*About this exercise*: Using the data below, copy out all lines with the word "configurations".

Exercise materials Start Marker

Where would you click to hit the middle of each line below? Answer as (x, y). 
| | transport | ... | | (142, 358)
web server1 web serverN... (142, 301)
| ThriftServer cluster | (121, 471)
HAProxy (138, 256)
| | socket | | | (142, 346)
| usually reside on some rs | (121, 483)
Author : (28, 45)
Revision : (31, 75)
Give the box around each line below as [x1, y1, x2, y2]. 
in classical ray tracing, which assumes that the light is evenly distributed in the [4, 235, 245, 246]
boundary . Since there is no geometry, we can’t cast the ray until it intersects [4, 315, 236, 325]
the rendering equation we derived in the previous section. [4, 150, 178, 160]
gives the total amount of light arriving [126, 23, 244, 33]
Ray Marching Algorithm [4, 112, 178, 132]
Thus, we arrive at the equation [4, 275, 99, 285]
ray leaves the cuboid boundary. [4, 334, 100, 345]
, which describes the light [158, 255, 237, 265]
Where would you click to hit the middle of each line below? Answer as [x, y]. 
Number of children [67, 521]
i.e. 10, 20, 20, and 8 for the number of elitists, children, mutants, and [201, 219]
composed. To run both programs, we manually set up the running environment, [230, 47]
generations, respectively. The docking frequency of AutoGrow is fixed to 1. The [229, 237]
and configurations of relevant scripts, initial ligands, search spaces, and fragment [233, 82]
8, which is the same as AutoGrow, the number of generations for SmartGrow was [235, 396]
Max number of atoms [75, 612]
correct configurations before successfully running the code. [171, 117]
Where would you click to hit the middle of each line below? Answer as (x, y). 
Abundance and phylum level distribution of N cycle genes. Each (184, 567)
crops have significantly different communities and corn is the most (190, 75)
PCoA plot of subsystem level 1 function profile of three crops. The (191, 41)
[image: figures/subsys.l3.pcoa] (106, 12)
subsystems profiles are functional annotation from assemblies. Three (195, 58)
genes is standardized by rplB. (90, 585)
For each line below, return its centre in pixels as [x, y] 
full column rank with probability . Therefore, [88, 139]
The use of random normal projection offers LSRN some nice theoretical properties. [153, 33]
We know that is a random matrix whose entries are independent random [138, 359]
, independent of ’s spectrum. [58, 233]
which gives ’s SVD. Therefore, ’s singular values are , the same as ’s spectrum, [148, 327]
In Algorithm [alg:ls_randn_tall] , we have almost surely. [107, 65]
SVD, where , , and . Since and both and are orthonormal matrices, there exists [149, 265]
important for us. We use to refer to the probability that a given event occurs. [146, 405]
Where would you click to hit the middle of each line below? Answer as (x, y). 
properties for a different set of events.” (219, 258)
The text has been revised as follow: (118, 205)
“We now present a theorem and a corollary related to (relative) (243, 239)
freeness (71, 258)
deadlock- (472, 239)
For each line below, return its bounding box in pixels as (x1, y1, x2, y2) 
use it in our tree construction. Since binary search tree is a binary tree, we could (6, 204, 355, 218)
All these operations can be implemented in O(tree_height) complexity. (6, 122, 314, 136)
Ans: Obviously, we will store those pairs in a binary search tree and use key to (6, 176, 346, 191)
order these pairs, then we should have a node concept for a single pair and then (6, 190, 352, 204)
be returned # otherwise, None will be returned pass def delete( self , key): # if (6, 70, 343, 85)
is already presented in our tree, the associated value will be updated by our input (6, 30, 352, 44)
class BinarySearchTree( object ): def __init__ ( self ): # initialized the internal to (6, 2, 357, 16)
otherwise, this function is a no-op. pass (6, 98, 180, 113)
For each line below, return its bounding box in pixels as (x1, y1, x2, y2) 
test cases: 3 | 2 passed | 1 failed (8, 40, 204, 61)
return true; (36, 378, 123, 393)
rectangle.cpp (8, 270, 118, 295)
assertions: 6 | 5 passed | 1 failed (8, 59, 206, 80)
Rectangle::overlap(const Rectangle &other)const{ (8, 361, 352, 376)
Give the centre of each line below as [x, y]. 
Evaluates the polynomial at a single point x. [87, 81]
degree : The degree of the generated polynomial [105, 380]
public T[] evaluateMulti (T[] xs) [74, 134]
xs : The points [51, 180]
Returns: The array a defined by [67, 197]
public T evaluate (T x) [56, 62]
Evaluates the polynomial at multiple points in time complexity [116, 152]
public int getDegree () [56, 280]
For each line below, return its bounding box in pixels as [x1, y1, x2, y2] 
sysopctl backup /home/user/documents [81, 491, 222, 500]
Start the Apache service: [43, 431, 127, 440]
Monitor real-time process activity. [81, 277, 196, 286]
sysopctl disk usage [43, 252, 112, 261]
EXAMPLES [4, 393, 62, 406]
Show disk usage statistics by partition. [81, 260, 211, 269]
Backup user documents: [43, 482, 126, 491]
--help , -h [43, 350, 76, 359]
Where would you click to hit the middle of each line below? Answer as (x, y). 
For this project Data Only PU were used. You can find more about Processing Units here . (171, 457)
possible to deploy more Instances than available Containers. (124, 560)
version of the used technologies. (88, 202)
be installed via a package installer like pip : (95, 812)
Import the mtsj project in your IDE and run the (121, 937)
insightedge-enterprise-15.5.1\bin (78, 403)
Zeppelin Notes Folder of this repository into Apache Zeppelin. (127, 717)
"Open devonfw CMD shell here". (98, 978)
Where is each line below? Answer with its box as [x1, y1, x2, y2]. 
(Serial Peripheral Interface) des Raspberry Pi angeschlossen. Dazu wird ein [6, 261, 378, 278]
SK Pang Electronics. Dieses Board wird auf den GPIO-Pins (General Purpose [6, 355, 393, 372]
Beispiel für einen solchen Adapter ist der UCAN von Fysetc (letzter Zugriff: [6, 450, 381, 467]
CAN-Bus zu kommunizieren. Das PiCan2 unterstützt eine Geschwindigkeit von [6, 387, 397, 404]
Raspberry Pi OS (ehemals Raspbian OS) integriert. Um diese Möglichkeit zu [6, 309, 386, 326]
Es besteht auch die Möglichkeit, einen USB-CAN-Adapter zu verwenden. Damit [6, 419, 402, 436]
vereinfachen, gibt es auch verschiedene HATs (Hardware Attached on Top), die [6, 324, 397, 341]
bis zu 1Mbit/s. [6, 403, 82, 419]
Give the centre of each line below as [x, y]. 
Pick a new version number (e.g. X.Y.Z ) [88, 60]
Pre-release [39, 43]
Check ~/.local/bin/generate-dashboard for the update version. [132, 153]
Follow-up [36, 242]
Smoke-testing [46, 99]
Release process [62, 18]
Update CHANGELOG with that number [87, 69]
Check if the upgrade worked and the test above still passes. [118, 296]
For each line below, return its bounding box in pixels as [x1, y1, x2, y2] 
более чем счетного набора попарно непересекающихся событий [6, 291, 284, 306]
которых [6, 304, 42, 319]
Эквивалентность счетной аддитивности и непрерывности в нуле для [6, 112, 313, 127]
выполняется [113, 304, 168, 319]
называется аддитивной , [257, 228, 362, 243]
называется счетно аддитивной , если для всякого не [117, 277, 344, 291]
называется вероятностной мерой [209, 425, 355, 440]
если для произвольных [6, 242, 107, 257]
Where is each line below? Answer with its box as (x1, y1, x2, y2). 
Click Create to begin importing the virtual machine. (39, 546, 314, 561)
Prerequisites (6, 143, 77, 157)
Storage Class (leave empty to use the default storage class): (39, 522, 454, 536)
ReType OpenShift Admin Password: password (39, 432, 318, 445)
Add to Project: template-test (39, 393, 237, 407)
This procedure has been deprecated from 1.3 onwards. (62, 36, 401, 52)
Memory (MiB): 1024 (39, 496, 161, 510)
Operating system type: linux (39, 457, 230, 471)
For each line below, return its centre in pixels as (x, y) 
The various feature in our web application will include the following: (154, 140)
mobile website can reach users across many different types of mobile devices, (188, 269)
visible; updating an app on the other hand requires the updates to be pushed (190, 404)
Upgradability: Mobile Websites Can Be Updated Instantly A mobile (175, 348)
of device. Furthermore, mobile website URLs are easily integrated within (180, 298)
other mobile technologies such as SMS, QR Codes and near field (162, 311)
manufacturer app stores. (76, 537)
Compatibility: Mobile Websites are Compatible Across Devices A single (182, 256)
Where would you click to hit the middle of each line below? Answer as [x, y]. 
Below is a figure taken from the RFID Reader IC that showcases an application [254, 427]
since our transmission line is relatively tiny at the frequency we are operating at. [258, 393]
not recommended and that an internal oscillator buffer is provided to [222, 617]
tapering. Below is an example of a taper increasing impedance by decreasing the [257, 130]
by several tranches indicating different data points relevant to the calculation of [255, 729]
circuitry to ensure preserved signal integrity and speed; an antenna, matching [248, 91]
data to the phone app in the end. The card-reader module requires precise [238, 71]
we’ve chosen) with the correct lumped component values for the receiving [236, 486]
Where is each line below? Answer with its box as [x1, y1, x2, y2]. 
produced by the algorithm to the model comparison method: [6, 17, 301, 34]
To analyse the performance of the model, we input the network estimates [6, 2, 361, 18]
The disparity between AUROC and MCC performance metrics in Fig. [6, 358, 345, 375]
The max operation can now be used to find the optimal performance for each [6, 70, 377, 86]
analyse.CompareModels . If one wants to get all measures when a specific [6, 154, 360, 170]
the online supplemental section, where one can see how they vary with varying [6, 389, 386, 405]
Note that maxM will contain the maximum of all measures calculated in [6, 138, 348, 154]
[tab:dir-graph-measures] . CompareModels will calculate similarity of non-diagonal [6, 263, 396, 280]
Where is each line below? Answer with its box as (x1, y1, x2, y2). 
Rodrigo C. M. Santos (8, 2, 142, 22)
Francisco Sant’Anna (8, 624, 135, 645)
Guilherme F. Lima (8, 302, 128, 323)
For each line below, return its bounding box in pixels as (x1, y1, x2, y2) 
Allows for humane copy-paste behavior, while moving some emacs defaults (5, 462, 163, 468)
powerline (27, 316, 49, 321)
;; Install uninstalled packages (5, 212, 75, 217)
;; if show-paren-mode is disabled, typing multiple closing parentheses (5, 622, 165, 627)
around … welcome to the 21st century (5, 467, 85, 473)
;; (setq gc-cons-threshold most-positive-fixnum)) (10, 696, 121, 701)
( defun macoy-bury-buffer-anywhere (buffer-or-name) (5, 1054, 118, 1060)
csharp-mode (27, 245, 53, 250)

Exercise materials End Marker

*Expected output*:
and configurations of relevant scripts, initial ligands, search spaces, and fragment [233, 82]
correct configurations before successfully running the code. [171, 117]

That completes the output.